I have Kuberenetes cluster hosted in Google Cloud.
I deployed my deployment and added an hpa
rule for scaling.
kubectl autoscale deployment MY_DEP --max 10 --min 6 --cpu-percent 60
waiting a minute and run kubectl get hpa
command to verify my scale rule - As expected, I have 6 pods running (according to min parameter).
$ kubectl get hpa
NAME REFERENCE TARGETS MINPODS MAXPODS REPLICAS AGE
MY_DEP Deployment/MY_DEP <unknown>/60% 6 10 6 1m
Now, I want to change the min parameter:
kubectl patch hpa MY_DEP -p '{"spec":{"minReplicas": 1}}'
Wait for 30 minutes and run the command:
$ kubectl get hpa
NAME REFERENCE TARGETS MINPODS MAXPODS REPLICAS AGE
MY_DEP Deployment/MY_DEP <unknown>/60% 1 10 6 30m
expected replicas: 1, actual replicas: 6
More information:
replicas
parameter has not changed.If I changed the MINPODS
parameter to "1" - why I still have 6 pods? How to make Kubernetes to actually change the min
pods in my deployment?
If I changed the MINPODS parameter to "1" - why I still have 6 pods?
I believe the answer is because of the <unknown>/60%
present in the output. The fine manual states:
Please note that if some of the pod's containers do not have the relevant resource request set, CPU utilization for the pod will not be defined and the autoscaler will not take any action for that metric
and one can see an example of 0% / 50%
in the walkthrough page. Thus, I would believe that since kubernetes cannot prove what percentage of CPU is being consumed -- neither above nor below the target -- it takes no action for fear of making whatever the situation is worse.

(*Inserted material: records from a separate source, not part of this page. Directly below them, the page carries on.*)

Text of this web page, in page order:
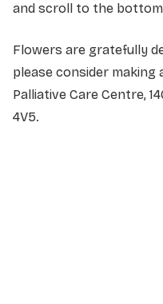
and scroll to the
Flowers are gratefully
please consider making
Palliative Care Centre,
4V5.
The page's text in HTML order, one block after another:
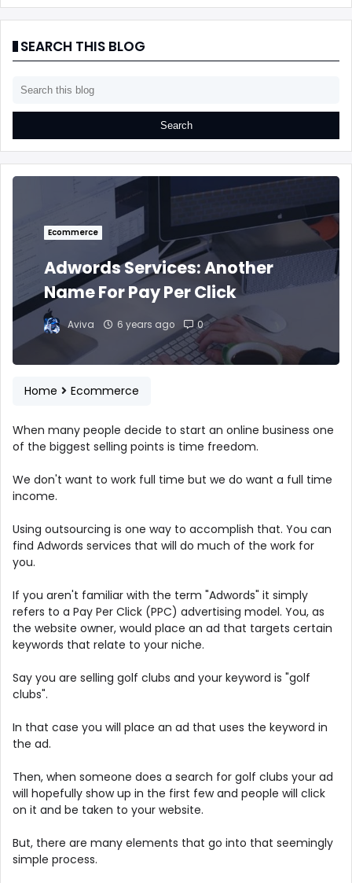
SEARCH THIS BLOG
Ecommerce
Adwords Services: Another
Name For Pay Per Click
Aviva 6 years ago 0
Home Ecommerce
When many people decide to start an online business one
of the biggest selling points is time freedom.
We don't want to work full time but we do want a full time
income.
Using outsourcing is one way to accomplish that. You can
find Adwords services that will do much of the work for
you.
If you aren't familiar with the term "Adwords" it simply
refers to a Pay Per Click (PPC) advertising model. You, as
the website owner, would place an ad that targets certain
keywords that relate to your niche.
Say you are selling golf clubs and your keyword is "golf
clubs".
In that case you will place an ad that uses the keyword in
the ad.
Then, when someone does a search for golf clubs your ad
will hopefully show up in the first few and people will click
on it and be taken to your website.
But, there are many elements that go into that seemingly
simple process.
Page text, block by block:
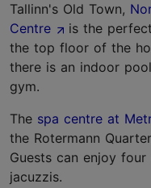
Tallinn's Old Town,
Centre
is the
the top floor of the
there is an indoor
gym.
The spa centre at
the Rotermann
Guests can enjoy
jacuzzis.
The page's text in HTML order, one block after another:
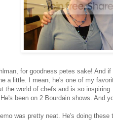
for goodness petes sake! And
a little. I mean, he's one of my
the world of chefs and is so
been on 2 Bourdain shows. And
was pretty neat. He's doing these
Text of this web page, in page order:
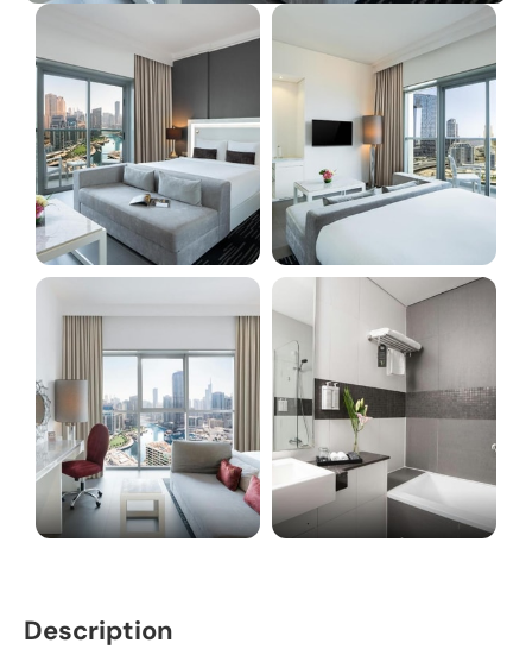
Description
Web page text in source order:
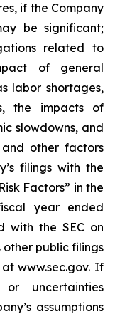
if the Company
be significant;
related to
of general
labor shortages,
the impacts of
slowdowns, and
and other factors
filings with the
Factors” in the
year ended
with the SEC on
other public filings
www.sec.gov. If
uncertainties
assumptions
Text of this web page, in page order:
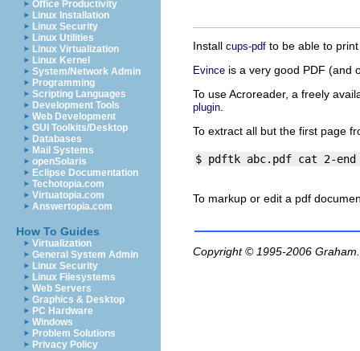
Office Productivity
Linux Installation
Linux Security
Linux Utilities
Linux Virtualization
Linux Kernel
System/Network Admin
Programming
Scripting Languages
Development Tools
Web Development
GUI Toolkits/Desktop
Databases
Mail Systems
openSolaris
Eclipse Documentation
Techotopia.com
Virtuatopia.com
Answertopia.com
How To Guides
Virtualization
General System Admin
Linux Security
Linux Filesystems
Web Servers
Graphics & Desktop
PC Hardware
Windows
Problem Solutions
Privacy Policy
Install cups-pdf to be able to
Evince is a very good PDF (and
To use Acroreader, a freely
plugin
To extract all but the first page
To markup or edit a pdf
Copyright © 1995-2006
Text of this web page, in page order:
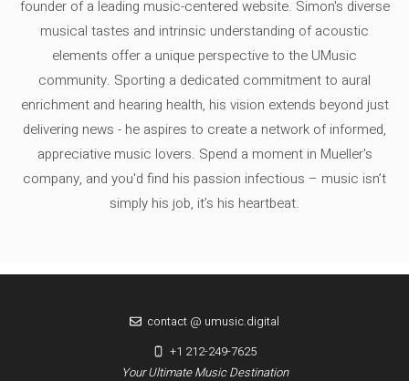
founder of a leading music-centered website. Simon's diverse
musical tastes and intrinsic understanding of acoustic
elements offer a unique perspective to the UMusic
community. Sporting a dedicated commitment to aural
enrichment and hearing health, his vision extends beyond just
delivering news - he aspires to create a network of informed,
appreciative music lovers. Spend a moment in Mueller's
company, and you'd find his passion infectious – music isn’t
simply his job, it’s his heartbeat.
Your Ultimate Music Destination
contact @ umusic.digital
+1 212-249-7625
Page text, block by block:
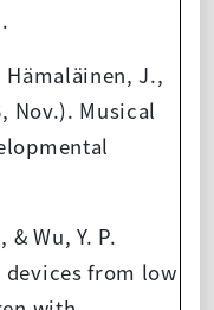
Hämaläinen, J.,
Nov.). Musical
& Wu, Y. P.
devices from low
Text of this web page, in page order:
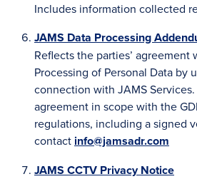
Includes information collected
JAMS Data Processing
Reflects the parties’
Processing of Personal Data by
connection with JAMS
agreement in scope with the
regulations, including a signed
contact info@jamsadr.com
JAMS CCTV Privacy Notice
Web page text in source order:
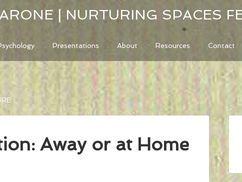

As for why there is a <unknown>
, I would hazard a guess it's the dreaded heapster-to-metrics-server cutover that might be obfuscating that information from the kubernetes API. Regrettably, I don't have first-hand experience testing that theory, in order to offer you concrete steps beyond "see if your cluster is collecting metrics in a place that kubernetes can see them."